At the same time, on Plymouth Hoe, twice that number of the world's astrologers will also have gathered; they will engage in mystic circle-dancing as darkness covers the earth.

Both the Royal Astronomical Society and the Astrological Association have re-arranged their annual meetings to take place this week to coincide with the eclipse, but they are looking at the same phenomenon through rather different eyes.

The astronomers will hear lectures on a new infra-red telescope cooled by helium, on black holes, and with titles such as "helio-seismic images of the interior of the sun". The astrologers, in contrast, have booked speakers on The Prophecies of Nostradamus, Wise Woman's Ways to Astrological Healing, and Horary - which is foretelling the future.

"The eclipse significantly affects the birth charts and lives of many thousands of people," said Roy Gillett, chairman of the astrologers, who, barring the unforeseen - and presumably he knows about that - will be elected their president at the meeting.

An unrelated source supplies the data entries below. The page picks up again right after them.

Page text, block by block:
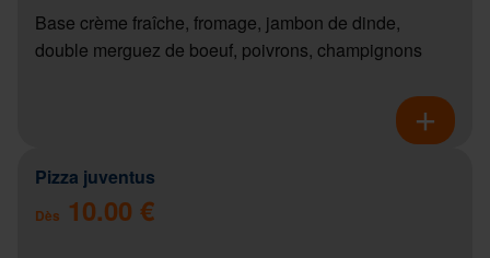
Base crème fraîche, fromage, jambon de dinde,
double merguez de boeuf, poivrons, champignons
Pizza juventus
Dès 10.00 €
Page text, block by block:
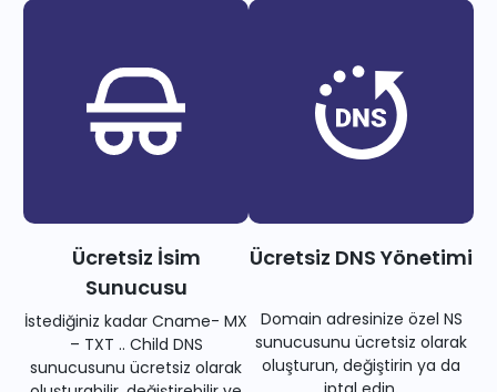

It has certainly affected the astrologers. "Six hundred people have signed up for this meeting; normally we get only half that."

Their meeting will discuss much more than whether you are born under Leo or Scorpio; astrologers believe the hour and minute of your birth link your life mystically to the planetary arrangements in the sky - and especially to eclipses.

"Many religions believe that devotions are especially effective when performed at new and full moons. They become 10 or even 100 times more important when there is an eclipse,'' explained Mr Gillett.

"The astrological energy of this eclipse coincides with significant alignment of the major planets," he continued. "It means turbulent times. We shall see more disruptive events like Kosovo, political cover-ups emerging into light, confrontations over things like GM foods. It will take six months to work its way out in human affairs."

The hard-headed astronomers, of course, believe no such thing. Unlike the astrologers, their meeting place, in Guernsey, is not under the path of the solar eclipse, so they will be taking a break on Wednesday for a day trip to the neighbouring island of Alderney, which is.

"We thought," said their spokeswoman Dr Jacqueline Mitton, "that it would be nice to arrange things so their university travel budgets to the conference would allow them to see the eclipse as well."